Inheritance from the bipolar world of the Cold War is the meridian direction of economic exchange and political cooperation, at least in Southern, Central, and Eastern Europe. The geostrategic arrangement resembles a bicycle wheel without a rim, where the axis is currently the strongest capital, and the spokes run to smaller and weaker countries. For Poland and most of the Three Seas countries, Moscow used to be the axis, and later it became Berlin. The initiative aims to create the rim of this wheel so that, without losing relations with the great powers, cooperation between the countries of the region can be intensified. And for this, infrastructure of all kinds is needed.
Poland’s infrastructural development over the decades has focused on creating east-west lines: initially for military reasons, then more for economic ones. Anyone who has tried to drive from Warsaw to Berlin and Budapest, located at roughly the same distances from the Polish capital, knows this. Not to mention Bucharest.
Poor infrastructure not only hinders and reduces trade and other forms of economic cooperation but also distances countries in terms of security and politics. Overcoming this, historically and politically conditioned difficulty, is precisely what the Three Seas initiative aims to achieve.

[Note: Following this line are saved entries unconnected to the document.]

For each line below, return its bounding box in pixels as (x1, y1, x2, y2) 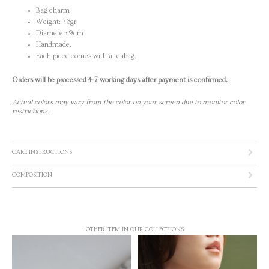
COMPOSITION (12, 171, 52, 179)
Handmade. (36, 41, 71, 49)
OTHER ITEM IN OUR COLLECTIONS (85, 226, 184, 234)
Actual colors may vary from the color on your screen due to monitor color (12, 98, 245, 106)
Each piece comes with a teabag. (36, 52, 136, 61)
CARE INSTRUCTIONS (12, 148, 72, 156)
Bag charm (36, 7, 70, 15)
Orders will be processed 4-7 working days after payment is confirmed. (12, 76, 228, 84)
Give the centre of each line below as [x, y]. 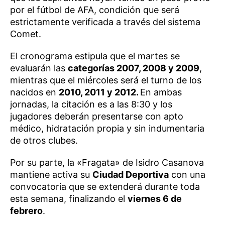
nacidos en [34, 92]
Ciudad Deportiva [131, 175]
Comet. [26, 34]
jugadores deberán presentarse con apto [97, 116]
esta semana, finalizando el [69, 199]
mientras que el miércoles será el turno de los [106, 80]
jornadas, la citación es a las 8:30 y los [91, 104]
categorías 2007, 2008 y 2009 [134, 68]
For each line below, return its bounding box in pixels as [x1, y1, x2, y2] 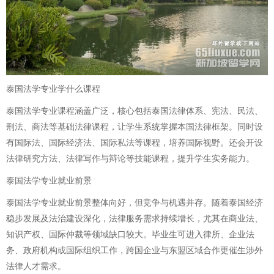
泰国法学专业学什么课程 [6, 84, 100, 94]
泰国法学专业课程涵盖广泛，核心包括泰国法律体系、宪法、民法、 [6, 106, 263, 116]
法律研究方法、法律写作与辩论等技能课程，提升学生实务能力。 [6, 154, 254, 163]
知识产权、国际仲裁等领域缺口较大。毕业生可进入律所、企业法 [6, 230, 254, 239]
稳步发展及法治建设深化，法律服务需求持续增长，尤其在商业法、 [6, 214, 263, 223]
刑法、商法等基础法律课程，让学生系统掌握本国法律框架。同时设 [6, 122, 263, 131]
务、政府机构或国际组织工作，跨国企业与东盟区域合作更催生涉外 [6, 246, 263, 255]
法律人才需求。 [6, 262, 66, 271]
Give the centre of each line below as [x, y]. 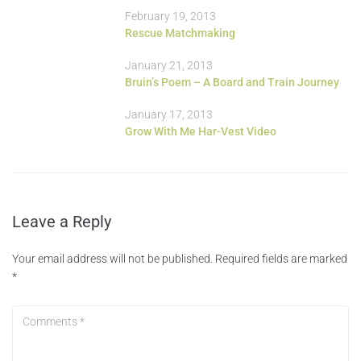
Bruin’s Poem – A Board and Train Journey [232, 82]
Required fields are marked [281, 258]
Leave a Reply [62, 221]
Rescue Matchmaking [180, 33]
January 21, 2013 [169, 65]
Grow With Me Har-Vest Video [201, 131]
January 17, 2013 [169, 114]
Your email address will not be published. [112, 258]
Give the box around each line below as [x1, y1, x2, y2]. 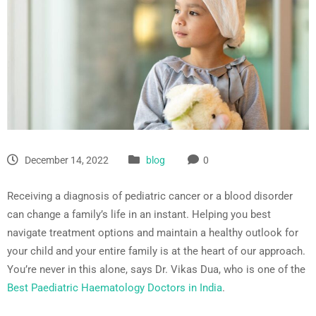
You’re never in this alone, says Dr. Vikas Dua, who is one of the [7, 262, 305, 276]
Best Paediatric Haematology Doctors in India [7, 281, 222, 294]
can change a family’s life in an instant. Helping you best [7, 207, 271, 221]
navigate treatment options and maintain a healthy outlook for [7, 226, 298, 239]
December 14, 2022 [23, 154, 109, 166]
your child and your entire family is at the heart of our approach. [7, 244, 305, 257]
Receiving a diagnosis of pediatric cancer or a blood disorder [7, 189, 293, 202]
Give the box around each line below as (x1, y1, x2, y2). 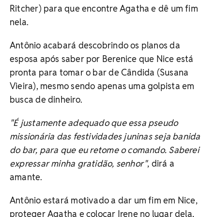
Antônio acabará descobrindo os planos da (10, 39, 180, 51)
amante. (10, 171, 43, 183)
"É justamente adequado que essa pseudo (10, 117, 178, 128)
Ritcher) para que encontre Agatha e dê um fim (10, 2, 198, 14)
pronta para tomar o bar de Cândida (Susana (10, 66, 189, 78)
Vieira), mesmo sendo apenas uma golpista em (10, 80, 195, 92)
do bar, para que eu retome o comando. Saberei (10, 144, 199, 155)
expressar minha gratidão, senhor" (10, 157, 148, 169)
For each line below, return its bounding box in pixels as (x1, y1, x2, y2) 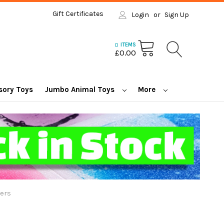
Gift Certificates (52, 9, 103, 18)
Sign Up (164, 10, 189, 19)
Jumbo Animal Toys (44, 85, 116, 94)
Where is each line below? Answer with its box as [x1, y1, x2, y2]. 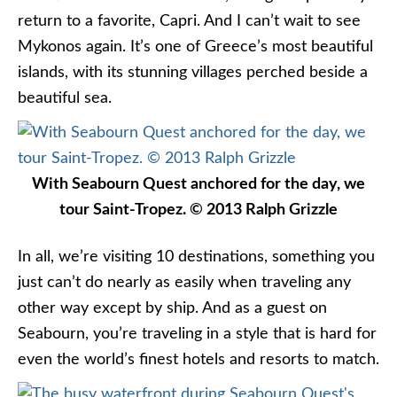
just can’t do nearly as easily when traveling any [18, 275, 351, 291]
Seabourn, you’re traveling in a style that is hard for [18, 326, 377, 342]
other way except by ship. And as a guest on [18, 300, 327, 316]
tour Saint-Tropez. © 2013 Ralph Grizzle [59, 202, 338, 218]
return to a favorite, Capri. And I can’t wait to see [18, 13, 361, 29]
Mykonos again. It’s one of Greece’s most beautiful [18, 39, 373, 55]
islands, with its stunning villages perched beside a [18, 65, 368, 81]
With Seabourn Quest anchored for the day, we [32, 176, 365, 192]
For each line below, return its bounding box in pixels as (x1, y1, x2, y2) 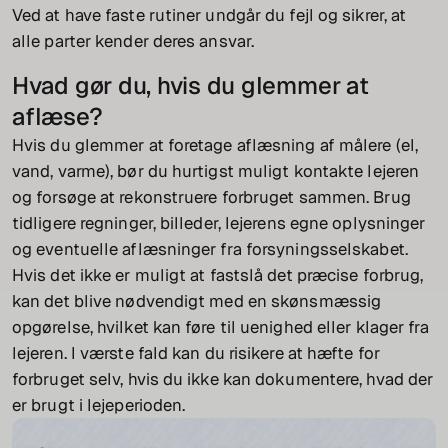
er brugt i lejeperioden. (12, 394, 186, 417)
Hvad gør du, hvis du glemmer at (12, 70, 369, 102)
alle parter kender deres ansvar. (12, 30, 255, 53)
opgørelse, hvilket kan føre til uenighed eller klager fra (12, 316, 430, 339)
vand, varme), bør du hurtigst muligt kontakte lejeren (12, 160, 420, 183)
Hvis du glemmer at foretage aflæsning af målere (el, (12, 134, 418, 157)
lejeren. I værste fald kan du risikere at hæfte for (12, 342, 380, 365)
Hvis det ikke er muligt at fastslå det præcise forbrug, (12, 264, 424, 287)
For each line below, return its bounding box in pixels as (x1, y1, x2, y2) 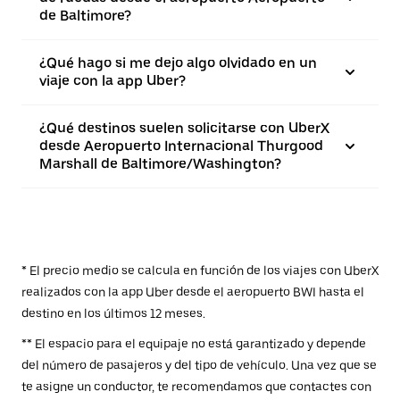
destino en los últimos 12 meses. (21, 306, 205, 321)
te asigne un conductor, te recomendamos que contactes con (21, 379, 371, 394)
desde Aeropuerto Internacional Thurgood (39, 137, 323, 154)
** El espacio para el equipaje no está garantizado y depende (21, 337, 366, 351)
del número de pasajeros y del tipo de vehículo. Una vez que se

The first summit of the initiative took place in 2016 in Dubrovnik, Croatia, and focused on creating a catalogue of goals and directions. The most spectacular project adopted (or rather adapted, as it dates back to 2006) by the initiative is Via Carpathia, a highway intended to run from the Lithuanian port of Klaipeda to the Greek city of Thessaloniki. In Romania alone, it is expected to stretch over 1500 kilometres.
At the second summit in Warsaw a year later, the President of the United States, Donald Trump, appeared, strongly endorsing the initiative (which, from the American point of view, was closely related to the development of NATO’s eastern flank) and declaring accession to the Three Seas Fund, announced at the Warsaw summit, aimed at financing various development projects related to the initiative. A catalogue of joint investments in the fields of transport, energy, and digitization, which are common priorities of the Initiative countries, was also presented.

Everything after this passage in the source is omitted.